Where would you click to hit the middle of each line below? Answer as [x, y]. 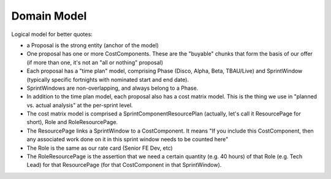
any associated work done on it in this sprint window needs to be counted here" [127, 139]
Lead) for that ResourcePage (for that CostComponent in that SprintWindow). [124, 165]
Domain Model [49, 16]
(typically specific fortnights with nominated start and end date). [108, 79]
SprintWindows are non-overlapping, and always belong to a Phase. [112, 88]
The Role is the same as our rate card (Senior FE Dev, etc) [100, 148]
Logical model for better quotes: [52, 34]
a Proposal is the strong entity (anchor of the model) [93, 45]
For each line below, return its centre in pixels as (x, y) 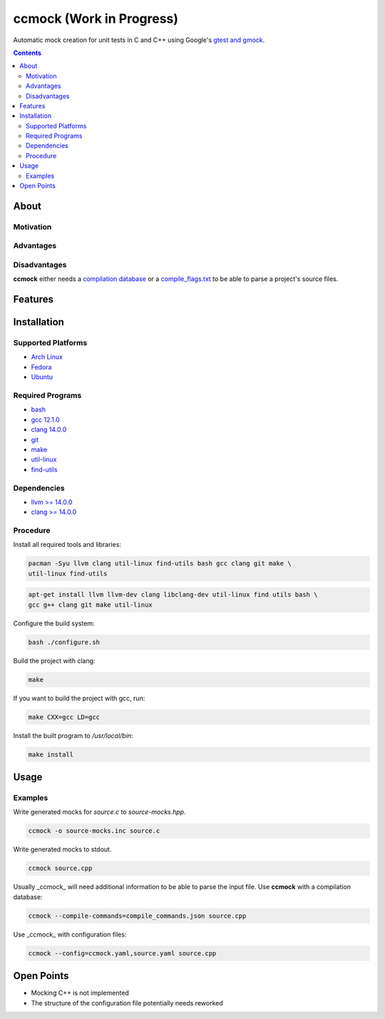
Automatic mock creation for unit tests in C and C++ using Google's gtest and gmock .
==*==
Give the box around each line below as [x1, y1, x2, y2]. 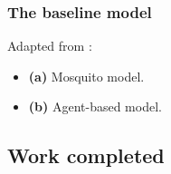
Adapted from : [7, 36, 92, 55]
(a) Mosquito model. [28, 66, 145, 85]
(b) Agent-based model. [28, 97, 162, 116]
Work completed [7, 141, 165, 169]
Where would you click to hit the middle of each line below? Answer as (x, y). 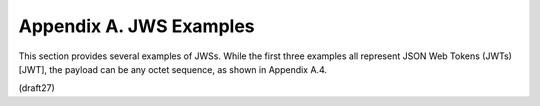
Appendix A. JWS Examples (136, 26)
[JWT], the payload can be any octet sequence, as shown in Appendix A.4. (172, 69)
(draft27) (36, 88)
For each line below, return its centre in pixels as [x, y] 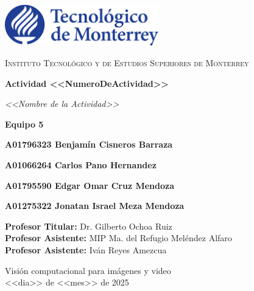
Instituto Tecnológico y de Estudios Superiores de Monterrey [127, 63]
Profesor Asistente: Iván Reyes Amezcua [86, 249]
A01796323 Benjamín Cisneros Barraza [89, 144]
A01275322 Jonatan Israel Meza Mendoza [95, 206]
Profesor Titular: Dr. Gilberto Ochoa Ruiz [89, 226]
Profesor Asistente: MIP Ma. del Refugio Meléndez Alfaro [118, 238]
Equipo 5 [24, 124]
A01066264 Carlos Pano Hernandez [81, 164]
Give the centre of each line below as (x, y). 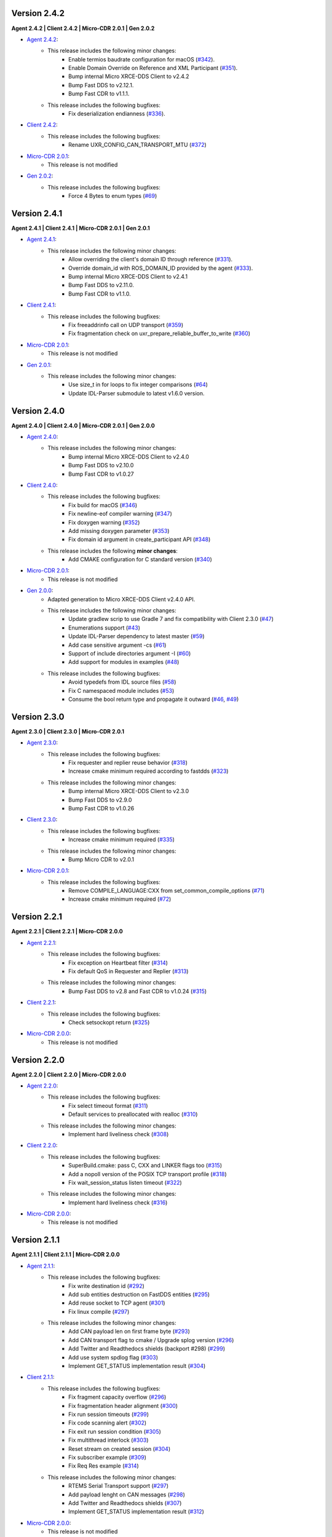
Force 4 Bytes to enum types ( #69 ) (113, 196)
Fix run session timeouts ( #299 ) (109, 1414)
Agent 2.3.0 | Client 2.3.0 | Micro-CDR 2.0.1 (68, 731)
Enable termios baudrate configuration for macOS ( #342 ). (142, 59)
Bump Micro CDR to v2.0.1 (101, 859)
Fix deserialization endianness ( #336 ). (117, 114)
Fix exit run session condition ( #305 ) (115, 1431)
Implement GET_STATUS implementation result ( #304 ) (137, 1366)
==*==
### Work request
Note each line of the material holding "session" and copy it out.

### Output below
Fix run session timeouts ( #299 ) (109, 1414)
Fix exit run session condition ( #305 ) (115, 1431)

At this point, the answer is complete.